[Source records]
§ §
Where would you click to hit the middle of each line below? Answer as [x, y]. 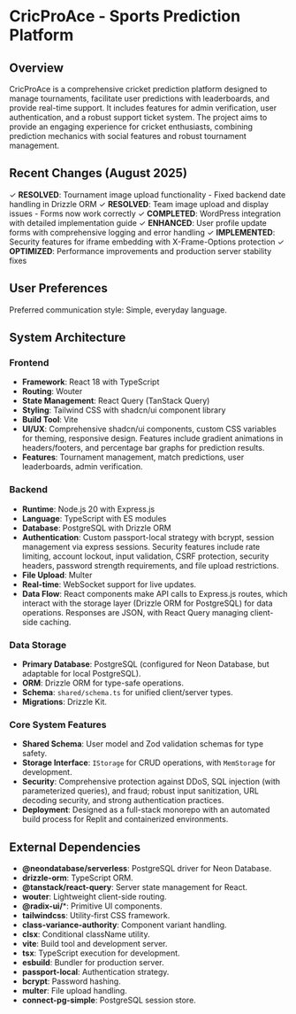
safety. [34, 754]
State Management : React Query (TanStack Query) [116, 401]
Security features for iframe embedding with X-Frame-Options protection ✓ [147, 242]
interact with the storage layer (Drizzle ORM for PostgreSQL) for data [147, 603]
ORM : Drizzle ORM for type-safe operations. [102, 683]
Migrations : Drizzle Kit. [65, 701]
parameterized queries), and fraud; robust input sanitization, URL [140, 791]
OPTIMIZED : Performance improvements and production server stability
§ §
== WHAT THE EXERCISE ASKS ==
Could you transcribe the entries above word for word, from the line with "State Management : React" down to the line with "Migrations : Drizzle Kit. [65, 701]", keeping both?

== TASK ANSWER ==
State Management : React Query (TanStack Query) [116, 401]
Security features for iframe embedding with X-Frame-Options protection ✓ [147, 242]
interact with the storage layer (Drizzle ORM for PostgreSQL) for data [147, 603]
ORM : Drizzle ORM for type-safe operations. [102, 683]
Migrations : Drizzle Kit. [65, 701]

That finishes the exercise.